Taking a deep breath, I probe my heart with inward eyes. Do I sense His presence? Yes, I do. But I have to fight the sense that these God qualities are separate facets suspended in the air around me. Available. Wonderful. Comforting. But outside of me. The temptation is to see them as available to me, but not specifically for me.
Then I remember that my very being in Christ begins with His tender gaze resting on me. Everything originates there. As His eyes rove to and fro throughout the earth, they rest on me and remain. He turns toward me and shows me His hands. When I don’t turn away, He walks to me, all the while holding my gaze. What warmth and tenderness pour from him, onto me.
Like Peter, when He stepped out of the boat and onto the raging sea, I hold the gaze of Jesus, seeing such welcome, such understanding, and such pleasure. In that moment I’m deaf and blind to the crashing realities around me, held instead in unimaginable peace and transformation as His gaze enables the impossible. But I get distracted and distressed. The smashing waves and beating wind tear my gaze from His. Gripped by the danger, I cry out, believing in that second that all is lost, I am alone.
“And immediately, Jesus put out His hand.” His scarred hand. “Faint-heart, what got into you?” (Matthew 14:31 MSG). The warmth in His gaze never falters, even when the questions probe. I breathe deeply, still receiving the fullness of His gaze. I realize His scarred hand still holds mine. All those God qualities suspended in the air around me, alive in His gaze. Like the air I’m breathing…air I take in, but never keep, air that’s always available. His presence becomes so much a part of me that I don’t know where He begins and I end.

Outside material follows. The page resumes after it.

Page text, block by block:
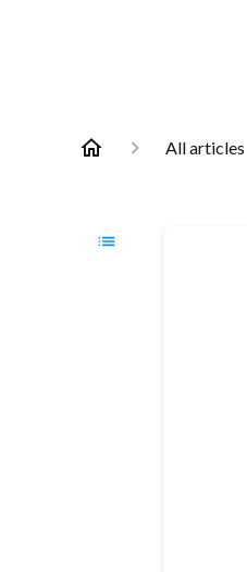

My heart settles. The winds and waves of my day take their proper place. I walk forward into the storm, breathing Him in, His hand holding mine. For back in that originating place where all my questions are birthed, I’m reminded that “I am my beloved’s and He is mine.”
ACTION: Do you sense God’s loving gaze on you today? If you were to describe the way God is looking at you right now, what would you say? How would you like to interact with Him on this?